- [Try it]:
Find the line containing "TODO Don't remove" in the records below. Copy exactly that line and each one after it, ending at the line containing "developed by Rodrigo", and nothing more.

#### Recorded data ####

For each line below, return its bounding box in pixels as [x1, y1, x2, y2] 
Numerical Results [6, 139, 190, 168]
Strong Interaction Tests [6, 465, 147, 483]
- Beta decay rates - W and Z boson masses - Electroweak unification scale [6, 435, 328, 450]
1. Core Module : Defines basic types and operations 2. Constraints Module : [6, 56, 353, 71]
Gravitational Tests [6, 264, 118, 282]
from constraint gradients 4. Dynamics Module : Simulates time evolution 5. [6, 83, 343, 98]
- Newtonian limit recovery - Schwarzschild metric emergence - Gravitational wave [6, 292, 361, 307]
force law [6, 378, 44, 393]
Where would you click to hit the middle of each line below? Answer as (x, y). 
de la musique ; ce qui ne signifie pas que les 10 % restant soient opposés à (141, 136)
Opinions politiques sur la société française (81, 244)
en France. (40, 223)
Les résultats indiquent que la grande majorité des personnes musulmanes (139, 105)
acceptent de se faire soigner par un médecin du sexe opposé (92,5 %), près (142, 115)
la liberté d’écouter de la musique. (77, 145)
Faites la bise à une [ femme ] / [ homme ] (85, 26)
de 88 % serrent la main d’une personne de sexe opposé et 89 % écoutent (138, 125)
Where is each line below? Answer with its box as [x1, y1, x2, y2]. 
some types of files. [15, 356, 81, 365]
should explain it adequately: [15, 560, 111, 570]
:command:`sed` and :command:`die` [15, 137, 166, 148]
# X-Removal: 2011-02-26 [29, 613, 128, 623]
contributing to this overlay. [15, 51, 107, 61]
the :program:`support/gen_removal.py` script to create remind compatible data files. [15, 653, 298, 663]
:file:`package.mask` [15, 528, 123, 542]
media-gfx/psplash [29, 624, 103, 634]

####
#### Recorded data ####

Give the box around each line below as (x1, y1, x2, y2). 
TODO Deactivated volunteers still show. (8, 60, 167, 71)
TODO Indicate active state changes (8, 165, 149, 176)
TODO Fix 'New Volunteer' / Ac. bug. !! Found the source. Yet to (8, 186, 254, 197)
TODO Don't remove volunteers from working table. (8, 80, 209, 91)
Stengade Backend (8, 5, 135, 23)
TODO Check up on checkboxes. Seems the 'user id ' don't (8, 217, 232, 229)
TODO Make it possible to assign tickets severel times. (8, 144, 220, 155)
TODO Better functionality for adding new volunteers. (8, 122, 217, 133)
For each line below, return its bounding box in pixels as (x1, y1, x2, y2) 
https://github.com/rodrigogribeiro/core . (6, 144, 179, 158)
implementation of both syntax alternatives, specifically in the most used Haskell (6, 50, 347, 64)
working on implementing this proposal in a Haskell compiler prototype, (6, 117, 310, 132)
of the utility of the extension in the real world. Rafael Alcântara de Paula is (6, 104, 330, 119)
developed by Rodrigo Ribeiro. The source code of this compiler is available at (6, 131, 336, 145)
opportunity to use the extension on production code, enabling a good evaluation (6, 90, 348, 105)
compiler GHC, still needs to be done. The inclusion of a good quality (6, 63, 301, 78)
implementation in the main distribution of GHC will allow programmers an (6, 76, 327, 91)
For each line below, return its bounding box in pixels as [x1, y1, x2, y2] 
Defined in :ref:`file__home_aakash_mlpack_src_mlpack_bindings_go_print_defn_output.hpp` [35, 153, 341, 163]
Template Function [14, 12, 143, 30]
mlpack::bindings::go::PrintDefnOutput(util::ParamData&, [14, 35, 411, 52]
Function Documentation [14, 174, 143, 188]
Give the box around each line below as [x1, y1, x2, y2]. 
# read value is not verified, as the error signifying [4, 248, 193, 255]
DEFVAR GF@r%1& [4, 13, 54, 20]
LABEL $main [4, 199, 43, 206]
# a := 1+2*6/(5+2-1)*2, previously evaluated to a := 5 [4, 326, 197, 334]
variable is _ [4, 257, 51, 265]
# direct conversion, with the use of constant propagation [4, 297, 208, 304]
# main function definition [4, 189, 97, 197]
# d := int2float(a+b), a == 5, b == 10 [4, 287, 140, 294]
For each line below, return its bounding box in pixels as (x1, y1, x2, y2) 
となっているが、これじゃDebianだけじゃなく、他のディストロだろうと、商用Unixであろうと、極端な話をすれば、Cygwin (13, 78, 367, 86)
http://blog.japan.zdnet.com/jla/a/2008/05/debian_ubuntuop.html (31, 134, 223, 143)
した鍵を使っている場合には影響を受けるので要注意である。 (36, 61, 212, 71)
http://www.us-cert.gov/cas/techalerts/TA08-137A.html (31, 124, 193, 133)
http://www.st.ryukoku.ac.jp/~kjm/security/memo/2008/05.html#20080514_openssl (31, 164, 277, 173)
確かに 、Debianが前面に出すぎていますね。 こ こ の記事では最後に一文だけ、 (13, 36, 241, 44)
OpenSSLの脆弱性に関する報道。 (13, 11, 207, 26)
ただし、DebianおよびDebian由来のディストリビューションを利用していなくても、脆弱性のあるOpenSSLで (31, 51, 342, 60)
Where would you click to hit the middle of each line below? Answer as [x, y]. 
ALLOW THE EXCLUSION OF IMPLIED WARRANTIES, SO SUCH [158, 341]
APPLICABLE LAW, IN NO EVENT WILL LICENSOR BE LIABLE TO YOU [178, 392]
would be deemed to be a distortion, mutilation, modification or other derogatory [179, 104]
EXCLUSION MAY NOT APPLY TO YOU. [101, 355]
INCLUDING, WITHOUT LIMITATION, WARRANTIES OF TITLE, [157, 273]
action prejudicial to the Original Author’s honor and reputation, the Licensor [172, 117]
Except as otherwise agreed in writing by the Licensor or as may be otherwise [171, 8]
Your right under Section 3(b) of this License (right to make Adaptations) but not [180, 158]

####

- [Written solution]:
TODO Don't remove volunteers from working table. (8, 80, 209, 91)
Stengade Backend (8, 5, 135, 23)
TODO Check up on checkboxes. Seems the 'user id ' don't (8, 217, 232, 229)
TODO Make it possible to assign tickets severel times. (8, 144, 220, 155)
TODO Better functionality for adding new volunteers. (8, 122, 217, 133)
For each line below, return its bounding box in pixels as (x1, y1, x2, y2) 
https://github.com/rodrigogribeiro/core . (6, 144, 179, 158)
implementation of both syntax alternatives, specifically in the most used Haskell (6, 50, 347, 64)
working on implementing this proposal in a Haskell compiler prototype, (6, 117, 310, 132)
of the utility of the extension in the real world. Rafael Alcântara de Paula is (6, 104, 330, 119)
developed by Rodrigo Ribeiro. The source code of this compiler is available at (6, 131, 336, 145)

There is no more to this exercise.